= Edma Frølich =

Danish painter

Edma Cornelia Vilhelmine Frølich Stage, also Edma Stage, (14 August 1859 – 3 November 1958) was a French-born, Danish painter who worked mainly in pastels.

==Biography==
Born in Fontainebleau, France, and brought up in Paris, Frølich was the daughter of the Danish painter Lorenz Frølich (1820–1908) and the Swedish pianist Carolina Charlotta In de Betou (1823–1872). From an early age, her father used her as a model for his many illustrations in children's books published by the editor and publisher Pierre-Jules Hetzel, especially the Mlle Lili series including La journée de Mlle Lili (1862) and Voyage de découvertes de Mlle Lili (1866).

She was introduced to drawing and painting by her father who continued to advise her until his death in 1908.
Her mother died when she was 13 but it was only when she was 16 that she moved to Denmark where she lived in the Copenhagen neighborhood of Rosenvænget at home of the artist Thorald Læssøe (1816–1878), one of her father's best friends. She returned to Paris to continue her studies, first under the traditional historicist Félix-Joseph Barrias (1879–1881) and then as a student of Alfred Stevens (1881–83) who had been influenced by Japanese art and Impressionism.
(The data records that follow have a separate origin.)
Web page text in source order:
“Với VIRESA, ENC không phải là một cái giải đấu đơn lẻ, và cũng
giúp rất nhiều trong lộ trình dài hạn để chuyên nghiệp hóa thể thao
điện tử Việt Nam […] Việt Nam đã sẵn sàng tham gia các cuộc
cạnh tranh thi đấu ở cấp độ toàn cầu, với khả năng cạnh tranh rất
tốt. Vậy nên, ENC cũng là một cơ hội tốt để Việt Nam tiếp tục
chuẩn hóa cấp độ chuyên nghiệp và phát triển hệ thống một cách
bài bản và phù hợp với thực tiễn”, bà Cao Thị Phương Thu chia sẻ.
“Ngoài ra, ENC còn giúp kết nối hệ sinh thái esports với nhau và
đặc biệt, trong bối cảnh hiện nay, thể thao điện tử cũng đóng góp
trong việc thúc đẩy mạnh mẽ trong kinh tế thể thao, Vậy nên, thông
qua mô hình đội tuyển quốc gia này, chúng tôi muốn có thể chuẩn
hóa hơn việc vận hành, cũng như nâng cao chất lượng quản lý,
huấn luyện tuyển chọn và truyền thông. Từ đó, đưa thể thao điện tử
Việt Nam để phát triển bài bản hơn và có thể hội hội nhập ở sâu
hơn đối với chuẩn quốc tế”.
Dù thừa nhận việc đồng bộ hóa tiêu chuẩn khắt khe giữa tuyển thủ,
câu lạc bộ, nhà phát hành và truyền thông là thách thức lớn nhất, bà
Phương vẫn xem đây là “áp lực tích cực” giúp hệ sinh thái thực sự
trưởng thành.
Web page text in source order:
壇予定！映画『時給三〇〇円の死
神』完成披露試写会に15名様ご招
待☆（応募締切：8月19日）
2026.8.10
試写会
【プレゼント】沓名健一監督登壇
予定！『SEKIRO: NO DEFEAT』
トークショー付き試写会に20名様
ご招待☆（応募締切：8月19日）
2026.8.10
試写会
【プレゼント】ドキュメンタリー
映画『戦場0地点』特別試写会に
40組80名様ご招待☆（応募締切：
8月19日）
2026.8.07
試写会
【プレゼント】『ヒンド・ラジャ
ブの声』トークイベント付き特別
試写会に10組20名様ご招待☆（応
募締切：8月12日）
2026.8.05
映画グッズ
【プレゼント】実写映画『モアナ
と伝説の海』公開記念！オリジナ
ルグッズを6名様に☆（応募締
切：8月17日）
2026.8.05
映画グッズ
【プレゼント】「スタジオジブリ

While in Paris, she became a friend of Sofie Holten, Suzette Skovgaard and Elise Konstantin-Hansen, who were also studying painting there.
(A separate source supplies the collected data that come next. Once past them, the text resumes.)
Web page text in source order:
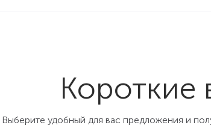
Короткие
Выберите удобный для вас предложения и
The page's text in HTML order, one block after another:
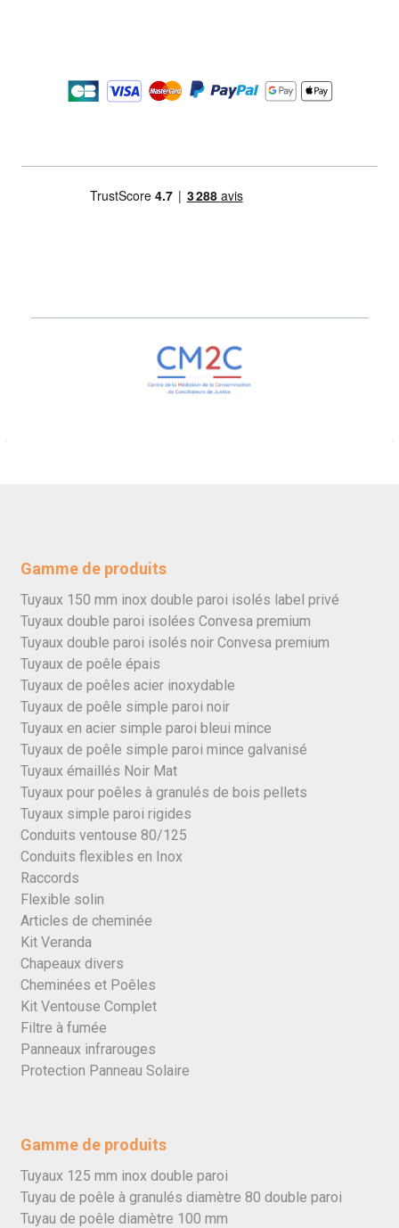
Gamme de produits
Tuyaux 150 mm inox double paroi isolés label privé
Tuyaux double paroi isolées Convesa premium
Tuyaux double paroi isolés noir Convesa premium
Tuyaux de poêle épais
Tuyaux de poêles acier inoxydable
Tuyaux de poêle simple paroi noir
Tuyaux en acier simple paroi bleui mince
Tuyaux de poêle simple paroi mince galvanisé
Tuyaux émaillés Noir Mat
Tuyaux pour poêles à granulés de bois pellets
Tuyaux simple paroi rigides
Conduits ventouse 80/125
Conduits flexibles en Inox
Raccords
Flexible solin
Articles de cheminée
Kit Veranda
Chapeaux divers
Cheminées et Poêles
Kit Ventouse Complet
Filtre à fumée
Panneaux infrarouges
Protection Panneau Solaire
Gamme de produits
Tuyaux 125 mm inox double paroi
Tuyau de poêle à granulés diamètre 80 double paroi
Tuyau de poêle diamètre 100 mm
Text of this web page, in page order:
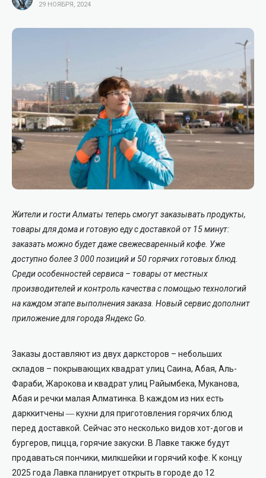
29 НОЯБРЯ, 2024
Жители и гости Алматы теперь смогут заказывать продукты,
товары для дома и готовую еду с доставкой от 15 минут:
заказать можно будет даже свежесваренный кофе. Уже
доступно более 3 000 позиций и 50 горячих готовых блюд.
Среди особенностей сервиса – товары от местных
производителей и контроль качества с помощью технологий
на каждом этапе выполнения заказа. Новый сервис дополнит
приложение для города Яндекс Go.
Заказы доставляют из двух дарксторов – небольших
складов – покрывающих квадрат улиц Саина, Абая, Аль-
Фараби, Жарокова и квадрат улиц Райымбека, Муканова,
Абая и речки малая Алматинка. В каждом из них есть
дарккитчены ― кухни для приготовления горячих блюд
перед доставкой. Сейчас это несколько видов хот-догов и
бургеров, пицца, горячие закуски. В Лавке также будут
продаваться пончики, милкшейки и горячий кофе. К концу
2025 года Лавка планирует открыть в городе до 12
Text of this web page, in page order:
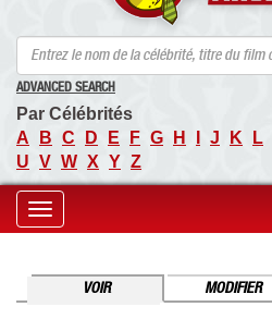
ADVANCED SEARCH
Par Célébrités
A
B C D E F G H J K L
U V W X Y Z
Toggle
navigation
VOIR MODIFIER
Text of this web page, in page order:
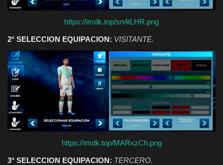
https://imdk.top/sn4ILHR.png
2° SELECCION EQUIPACION: VISITANTE.
https://imdk.top/MARxzCh.png
3° SELECCION EQUIPACION: TERCERO.
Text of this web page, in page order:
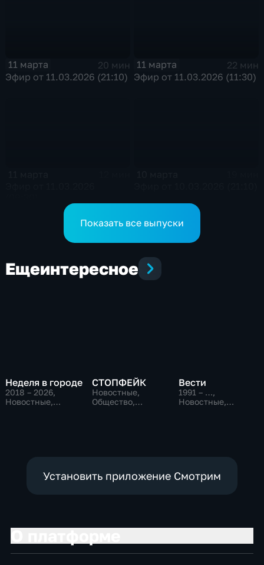
11 марта
20 мин
Эфир от 11.03.2026 (21:10)
11 марта
22 мин
Эфир от 11.03.2026 (11:30)
Показать все выпуски
Ещеинтересное
Неделя в городе
2018 – 2026,
Новостные,
СТОПФЕЙК
Новостные,
Общество,
Вести
1991 – …,
Новостные,
Установить приложение Смотрим
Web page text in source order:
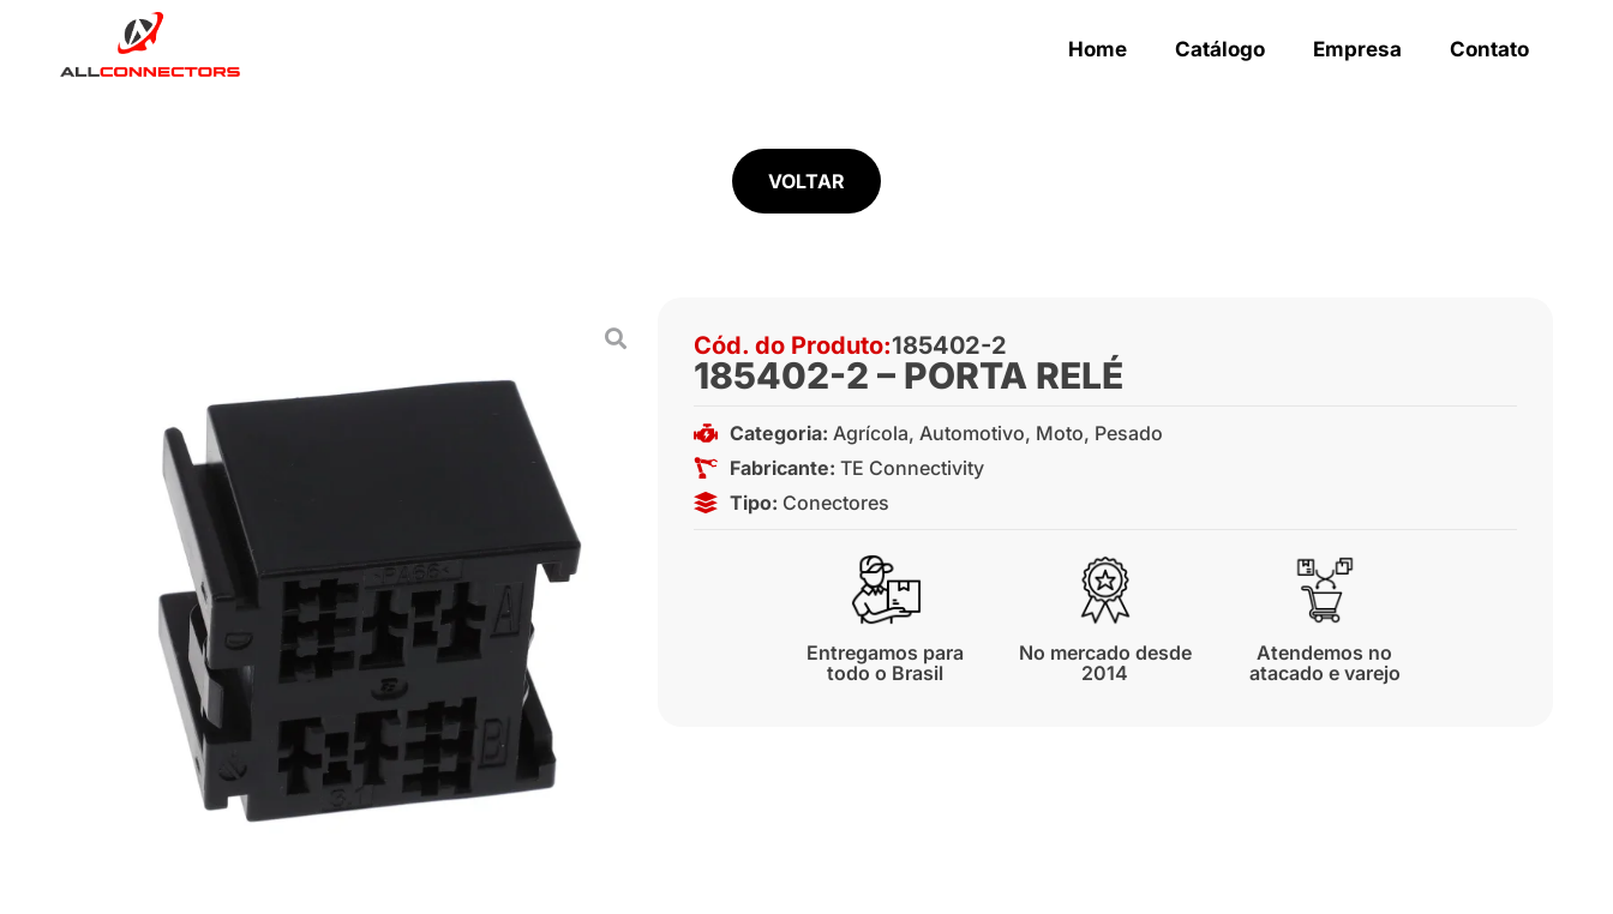
Home Catálogo Empresa Contato
VOLTAR
Cód. do Produto:185402-2
185402-2 – PORTA RELÉ
Categoria: Agrícola, Automotivo, Moto, Pesado
Fabricante: TE Connectivity
Tipo: Conectores
Entregamos para
todo o Brasil
No mercado desde
2014
Atendemos no
atacado e varejo

In 1885, she married the pastor Nicolai Christian Stage (1860–1938).

==Artistic style==
Frølich created mainly portraits in pastels but also painted still lifes and floral works in oils. Her portraits tended towards Realism but still reflected the mundane influence of Stevens. She first exhibited at the Charlottenborg Spring Exhibition in 1883 but, despite her rather conservative style, became one of the founders The Free Exhibition (Den Frie Udstilling) in Copenhagen which offered a more open environment than the Academy's traditional approach. She presented her paintings there throughout her life, last exhibiting when in her nineties.